Dataset entries:

****************

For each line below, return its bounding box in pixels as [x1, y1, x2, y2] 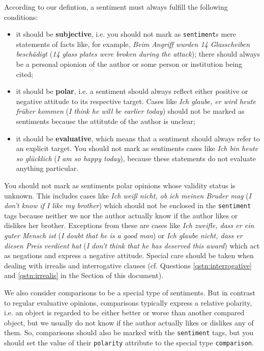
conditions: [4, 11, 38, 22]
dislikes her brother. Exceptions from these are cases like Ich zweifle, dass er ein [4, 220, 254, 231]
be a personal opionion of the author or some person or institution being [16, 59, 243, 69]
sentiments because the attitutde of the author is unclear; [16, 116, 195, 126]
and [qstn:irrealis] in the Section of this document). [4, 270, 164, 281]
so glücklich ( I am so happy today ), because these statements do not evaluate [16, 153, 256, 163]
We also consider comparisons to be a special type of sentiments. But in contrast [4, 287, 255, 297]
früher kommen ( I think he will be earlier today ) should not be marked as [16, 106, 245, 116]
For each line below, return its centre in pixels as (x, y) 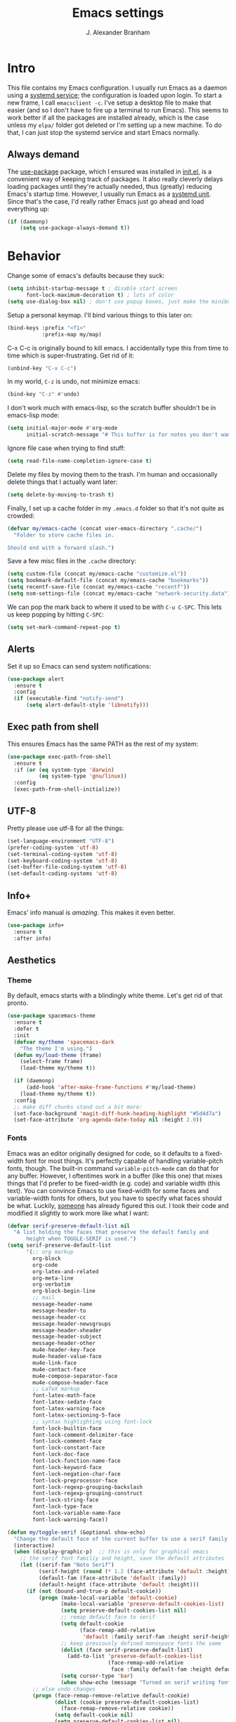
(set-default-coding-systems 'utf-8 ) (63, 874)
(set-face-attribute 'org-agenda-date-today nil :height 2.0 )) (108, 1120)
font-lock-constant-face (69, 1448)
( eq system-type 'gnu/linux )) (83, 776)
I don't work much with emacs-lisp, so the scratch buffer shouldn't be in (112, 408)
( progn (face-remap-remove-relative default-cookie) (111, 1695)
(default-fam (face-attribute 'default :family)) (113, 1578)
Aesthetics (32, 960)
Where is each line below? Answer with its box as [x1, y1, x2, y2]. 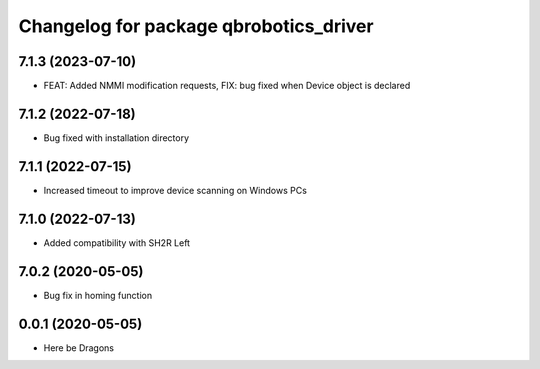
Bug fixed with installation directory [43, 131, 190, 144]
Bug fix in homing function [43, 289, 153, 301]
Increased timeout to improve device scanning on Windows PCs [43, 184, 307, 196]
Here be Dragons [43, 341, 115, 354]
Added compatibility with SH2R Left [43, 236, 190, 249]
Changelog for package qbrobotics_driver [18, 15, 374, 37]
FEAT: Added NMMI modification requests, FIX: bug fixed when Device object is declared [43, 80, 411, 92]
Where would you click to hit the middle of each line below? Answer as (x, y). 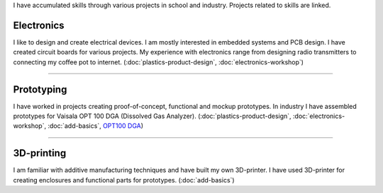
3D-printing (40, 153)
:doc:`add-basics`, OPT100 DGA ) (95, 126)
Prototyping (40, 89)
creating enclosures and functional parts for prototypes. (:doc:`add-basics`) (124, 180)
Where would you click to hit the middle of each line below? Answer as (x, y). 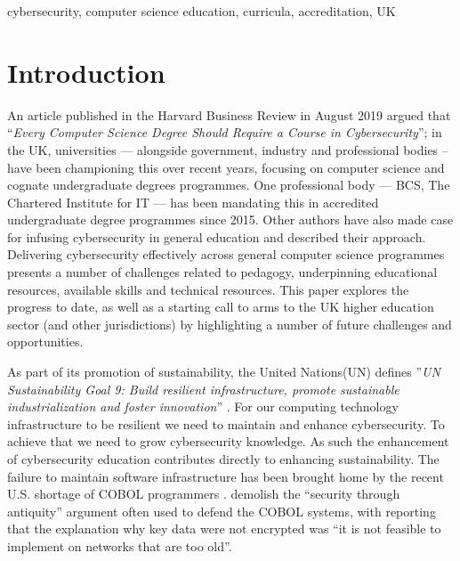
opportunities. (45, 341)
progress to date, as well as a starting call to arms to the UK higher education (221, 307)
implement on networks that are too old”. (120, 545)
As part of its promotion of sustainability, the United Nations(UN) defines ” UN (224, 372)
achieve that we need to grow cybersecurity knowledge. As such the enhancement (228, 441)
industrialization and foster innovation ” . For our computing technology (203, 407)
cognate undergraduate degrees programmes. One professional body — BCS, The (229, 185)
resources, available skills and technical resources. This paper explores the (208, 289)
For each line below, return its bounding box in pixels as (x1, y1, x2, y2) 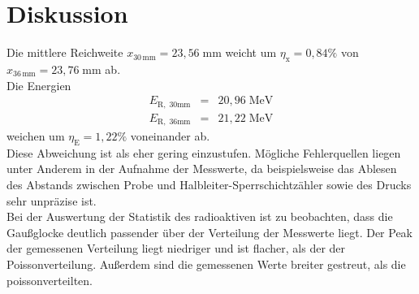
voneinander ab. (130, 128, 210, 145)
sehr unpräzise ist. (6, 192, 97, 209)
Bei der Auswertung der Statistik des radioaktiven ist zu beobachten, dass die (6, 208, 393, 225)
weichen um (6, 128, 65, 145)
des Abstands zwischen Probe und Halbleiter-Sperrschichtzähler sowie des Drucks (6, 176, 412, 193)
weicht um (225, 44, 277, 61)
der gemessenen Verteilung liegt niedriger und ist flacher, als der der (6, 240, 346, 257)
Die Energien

****************

#### [Work item]
Output the line bearing "voneinander ab. (130, 128, 210, 145)" along with all the lines after it through the end of the entries, exactly, and no other lines.

#### [Task output]
voneinander ab. (130, 128, 210, 145)
sehr unpräzise ist. (6, 192, 97, 209)
Bei der Auswertung der Statistik des radioaktiven ist zu beobachten, dass die (6, 208, 393, 225)
weichen um (6, 128, 65, 145)
des Abstands zwischen Probe und Halbleiter-Sperrschichtzähler sowie des Drucks (6, 176, 412, 193)
weicht um (225, 44, 277, 61)
der gemessenen Verteilung liegt niedriger und ist flacher, als der der (6, 240, 346, 257)
Die Energien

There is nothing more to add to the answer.